Section 24(2) of the Charter

[27]        If I am mistaken and the conduct constitutes a breach of the Charter, I must consider whether the evidence obtained, that is the loaded revolver, should nonetheless be admitted into evidence. 

[28]        The Grant analysis requires that I consider the seriousness of the Charter breach, the impact of the breach on Mr. Anderson and society’s interest in the adjudication of the matter on its merits.

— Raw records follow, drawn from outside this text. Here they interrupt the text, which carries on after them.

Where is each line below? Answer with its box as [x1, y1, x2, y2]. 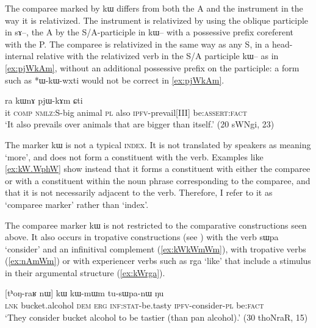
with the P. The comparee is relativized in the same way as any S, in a [5, 37, 270, 50]
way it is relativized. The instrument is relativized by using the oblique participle [5, 13, 309, 26]
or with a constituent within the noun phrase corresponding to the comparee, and [5, 174, 311, 187]
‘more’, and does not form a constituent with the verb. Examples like [5, 150, 264, 163]
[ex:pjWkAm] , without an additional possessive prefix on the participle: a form [5, 61, 300, 74]
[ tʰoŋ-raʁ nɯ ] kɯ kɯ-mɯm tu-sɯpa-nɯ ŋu [5, 287, 164, 299]
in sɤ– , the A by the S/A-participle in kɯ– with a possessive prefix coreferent [5, 26, 294, 38]
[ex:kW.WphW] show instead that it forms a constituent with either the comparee [5, 162, 311, 175]
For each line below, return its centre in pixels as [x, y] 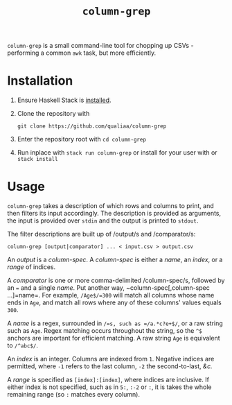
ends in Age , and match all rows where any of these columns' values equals [114, 302]
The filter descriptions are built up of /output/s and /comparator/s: [101, 234]
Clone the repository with [53, 114]
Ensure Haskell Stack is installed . [64, 100]
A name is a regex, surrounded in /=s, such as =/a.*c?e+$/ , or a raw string [115, 323]
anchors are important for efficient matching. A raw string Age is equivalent [114, 338]
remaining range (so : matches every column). [74, 395]
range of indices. [32, 267]
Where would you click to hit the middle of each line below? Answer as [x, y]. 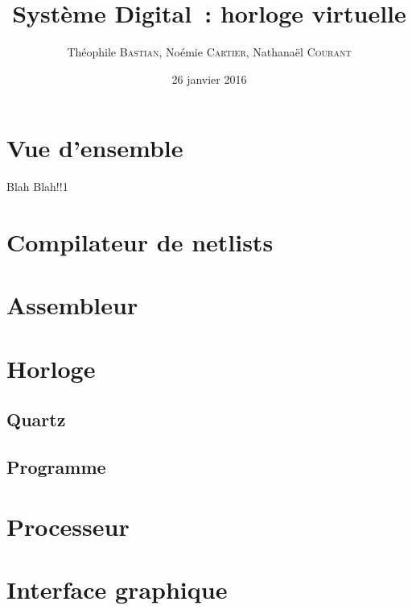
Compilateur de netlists [140, 242]
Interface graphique [117, 589]
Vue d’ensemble [95, 148]
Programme [56, 467]
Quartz [36, 419]
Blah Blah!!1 [37, 187]
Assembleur [72, 305]
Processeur [68, 526]
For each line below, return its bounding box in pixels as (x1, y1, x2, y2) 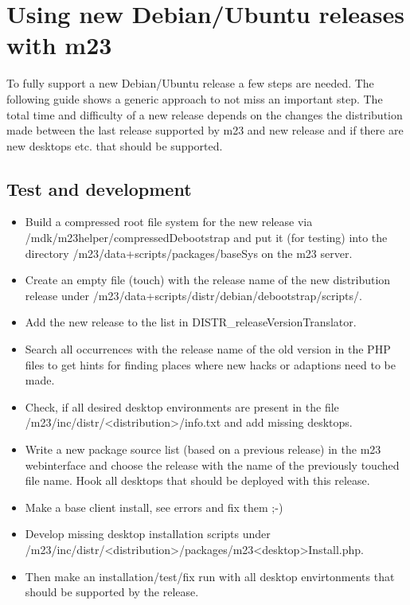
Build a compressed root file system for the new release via (25, 213, 313, 230)
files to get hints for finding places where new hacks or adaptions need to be (25, 356, 396, 373)
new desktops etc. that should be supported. (6, 137, 223, 154)
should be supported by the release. (25, 584, 199, 600)
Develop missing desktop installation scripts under (25, 525, 271, 542)
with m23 (6, 29, 112, 61)
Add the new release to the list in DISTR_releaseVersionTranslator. (25, 314, 357, 330)
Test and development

The Seriousness of the Charter Infringement

[29]        Constable Bouchere’s assessment of risk is made in good faith.  He is thorough, thoughtful, and measured in both his response and his actions.  Based on his experience as a police officer, the circumstances surrounding the stop and the information he has, I agree with the Crown that he does what is minimally necessary to satisfy himself that he and Constable Pottie are safe as they continue their investigation.

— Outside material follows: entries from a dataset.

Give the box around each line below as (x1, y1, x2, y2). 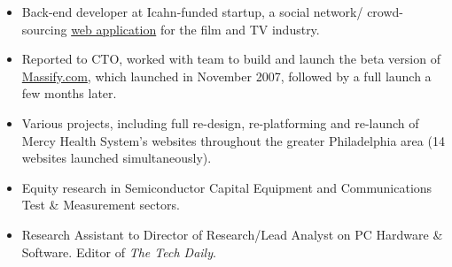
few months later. (21, 84, 117, 103)
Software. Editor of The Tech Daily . (21, 242, 216, 261)
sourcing (21, 19, 67, 38)
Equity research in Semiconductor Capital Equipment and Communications (21, 178, 433, 196)
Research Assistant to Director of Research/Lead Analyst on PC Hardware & (21, 225, 443, 243)
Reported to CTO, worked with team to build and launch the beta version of (21, 50, 440, 68)
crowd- (367, 3, 404, 20)
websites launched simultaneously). (21, 149, 212, 167)
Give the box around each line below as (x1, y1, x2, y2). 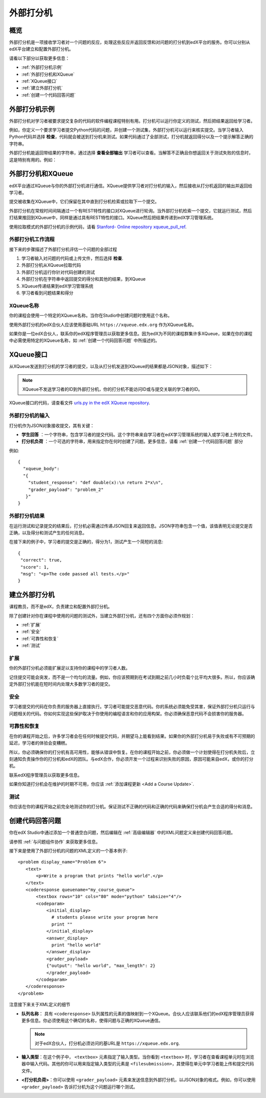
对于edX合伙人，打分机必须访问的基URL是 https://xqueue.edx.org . (34, 1040, 180, 1046)
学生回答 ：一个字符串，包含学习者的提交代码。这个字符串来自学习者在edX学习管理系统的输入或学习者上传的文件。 (21, 431, 256, 437)
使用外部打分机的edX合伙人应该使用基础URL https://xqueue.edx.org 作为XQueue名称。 (9, 322, 197, 327)
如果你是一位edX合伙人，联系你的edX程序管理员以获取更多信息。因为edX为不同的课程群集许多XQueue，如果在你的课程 (9, 330, 253, 336)
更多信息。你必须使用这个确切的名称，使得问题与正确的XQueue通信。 (21, 1017, 163, 1023)
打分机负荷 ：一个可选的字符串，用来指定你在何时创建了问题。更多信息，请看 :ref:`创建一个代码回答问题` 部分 (21, 439, 243, 445)
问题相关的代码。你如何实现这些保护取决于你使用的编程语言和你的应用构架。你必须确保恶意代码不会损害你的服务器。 (9, 710, 246, 716)
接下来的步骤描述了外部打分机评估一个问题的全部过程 (9, 246, 117, 252)
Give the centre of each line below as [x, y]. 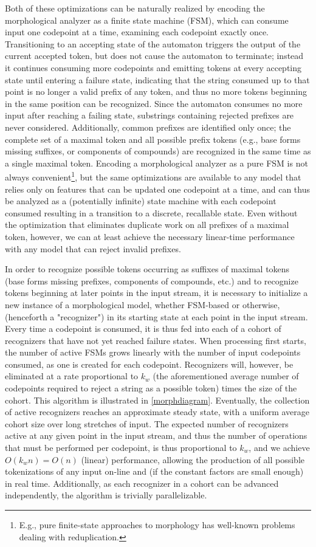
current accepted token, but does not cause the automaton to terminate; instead [154, 56]
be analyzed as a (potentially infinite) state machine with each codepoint [141, 201]
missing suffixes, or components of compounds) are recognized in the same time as [158, 151]
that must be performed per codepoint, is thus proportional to [121, 448]
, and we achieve [279, 448]
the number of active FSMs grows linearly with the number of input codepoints [153, 352]
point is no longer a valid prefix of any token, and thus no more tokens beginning [156, 91]
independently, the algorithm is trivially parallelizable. [106, 495]
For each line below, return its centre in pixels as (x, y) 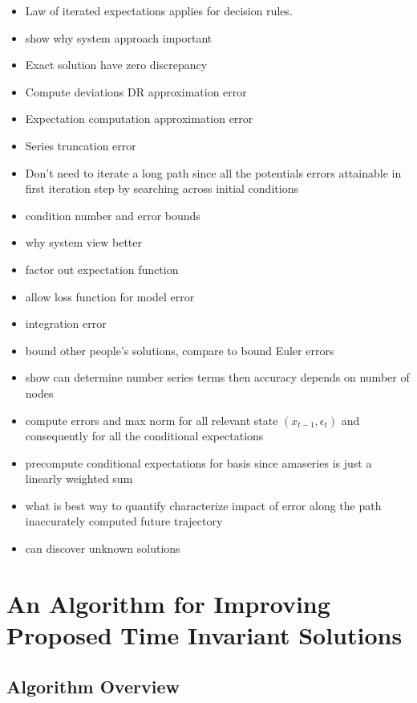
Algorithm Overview (93, 686)
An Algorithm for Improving (168, 603)
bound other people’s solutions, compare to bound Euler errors (180, 350)
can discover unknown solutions (103, 548)
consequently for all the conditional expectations (144, 436)
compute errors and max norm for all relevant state (152, 420)
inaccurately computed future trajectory (124, 521)
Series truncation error (81, 145)
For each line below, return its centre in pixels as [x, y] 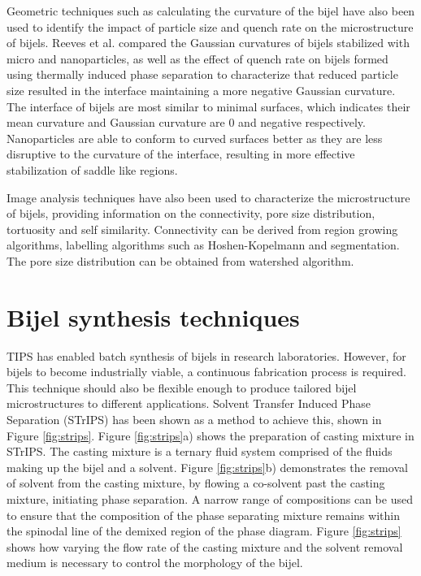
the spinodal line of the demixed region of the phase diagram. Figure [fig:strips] [204, 531]
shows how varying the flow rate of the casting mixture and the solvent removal [205, 546]
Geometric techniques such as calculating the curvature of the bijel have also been [211, 11]
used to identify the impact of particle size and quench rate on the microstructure [210, 26]
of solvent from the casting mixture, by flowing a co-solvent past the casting [196, 483]
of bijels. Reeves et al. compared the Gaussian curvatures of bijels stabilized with [208, 43]
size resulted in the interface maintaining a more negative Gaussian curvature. [201, 90]
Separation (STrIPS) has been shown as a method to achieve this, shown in [194, 419]
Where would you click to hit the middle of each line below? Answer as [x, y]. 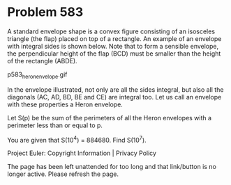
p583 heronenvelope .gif [37, 75]
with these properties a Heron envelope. [65, 104]
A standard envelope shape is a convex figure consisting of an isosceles [111, 31]
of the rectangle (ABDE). [43, 61]
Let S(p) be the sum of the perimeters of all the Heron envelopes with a [109, 118]
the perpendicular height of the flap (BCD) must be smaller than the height [114, 54]
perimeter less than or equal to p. [55, 125]
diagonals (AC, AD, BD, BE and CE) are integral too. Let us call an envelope [114, 97]

The Impact of the Breach on Mr. Anderson

[30]        The pat-down search over Mr. Anderson’s clothing is a minimal intrusion on his privacy.  The officer is respectful and professional throughout.  He tells Mr. Anderson what he is going to do and why it is necessary.  I note that the Supreme Court of Canada considers pat-down searches at the lower end of intrusiveness and there is a lower burden to justify them: R. v. Golden 2001 SCC 83 at para. 88.

Society’s Interest in the Adjudication on the Merits

[31]        Society has an expectation that cases will be decided on their merits unless there is compelling reason to do otherwise.

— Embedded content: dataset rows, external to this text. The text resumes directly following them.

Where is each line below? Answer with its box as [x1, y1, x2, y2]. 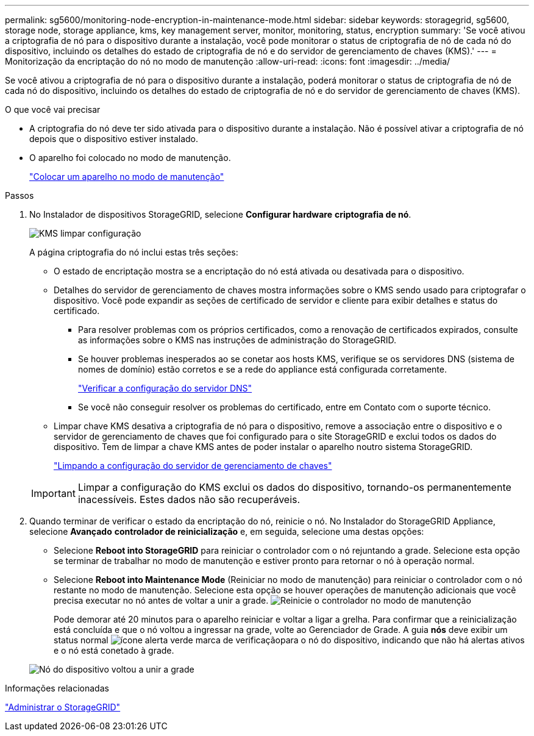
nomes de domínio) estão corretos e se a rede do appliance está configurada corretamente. [78, 364, 447, 374]
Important [31, 487, 76, 499]
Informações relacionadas [5, 683, 109, 693]
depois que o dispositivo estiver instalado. [29, 134, 198, 144]
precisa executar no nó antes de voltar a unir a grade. [54, 595, 269, 606]
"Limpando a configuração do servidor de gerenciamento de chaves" [54, 460, 332, 471]
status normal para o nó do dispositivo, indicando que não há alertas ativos [54, 635, 525, 645]
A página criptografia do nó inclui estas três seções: [29, 247, 238, 257]
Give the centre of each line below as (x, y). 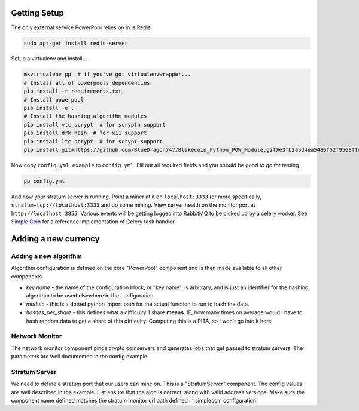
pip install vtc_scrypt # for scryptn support (95, 125)
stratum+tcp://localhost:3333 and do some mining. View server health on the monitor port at (133, 205)
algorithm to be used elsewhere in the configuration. (91, 296)
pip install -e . (49, 108)
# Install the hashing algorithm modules (85, 116)
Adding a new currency (55, 239)
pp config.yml (44, 181)
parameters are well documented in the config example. (80, 357)
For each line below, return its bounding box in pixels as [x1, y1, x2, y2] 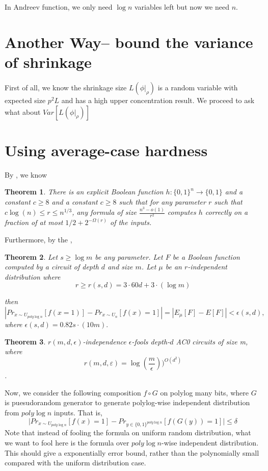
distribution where [5, 271, 61, 282]
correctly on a [205, 207, 248, 217]
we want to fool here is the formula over [5, 437, 129, 448]
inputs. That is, [53, 407, 102, 418]
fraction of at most [5, 217, 63, 228]
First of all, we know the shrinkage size [5, 82, 127, 92]
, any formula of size [72, 207, 137, 217]
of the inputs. [110, 217, 152, 228]
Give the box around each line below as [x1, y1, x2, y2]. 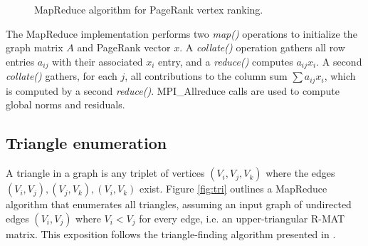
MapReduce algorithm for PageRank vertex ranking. [34, 2, 263, 16]
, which [324, 68, 356, 83]
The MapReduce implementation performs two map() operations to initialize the [6, 26, 357, 41]
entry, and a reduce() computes [157, 53, 293, 68]
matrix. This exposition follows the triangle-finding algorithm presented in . [6, 226, 336, 241]
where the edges [266, 165, 335, 180]
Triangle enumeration [6, 132, 167, 154]
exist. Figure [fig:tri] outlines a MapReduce [140, 181, 327, 196]

[32]        Constable Bouchere locates a fully loaded .22 calibre revolver concealed in Mr. Anderson’s waistband.  I agree that this is highly reliable evidence, critical to the Crown’s case. 

[33]        Moreover, this is a highly dangerous situation.  One cannot overstate the public interest in prosecuting cases involving the illegal possession of loaded restricted firearms.  To exclude the firearm and ammunition in these circumstances would indeed bring the administration of justice into disrepute. 

Conclusion

[34]        The evidence is therefore admissible, and I find Mr. Anderson guilty of the offences as follows:

                    Count 1 - Transporting a restricted weapon, that is a .22 calibre revolver in a careless manner contrary to section 86(1) of the Criminal Code

                    Count 2 - Carrying a concealed weapon, that is a .22 calibre revolver, not being authorized under the Firearms Act to carry it concealed contrary to section 90(1) of the Criminal Code

                    Count 3 - Possession of restricted weapon, that is a .22 calibre revolver for which he did not have a registration certificate issued to him contrary to section 91(1) of the Criminal Code

                    Count 4 - Possession of a loaded restricted weapon, that is a .22 calibre revolver with ammunition contrary to section 95(2)(a) of the Criminal Code

                    Count 6 – Being the occupant of a motor vehicle in which he knew there was a restricted weapon, that is a .22 calibre revolver, contrary to section 94(1) of the Criminal Code.

[35]        After hearing submissions from Counsel, the Court issues judicial stays on counts 5 and 7.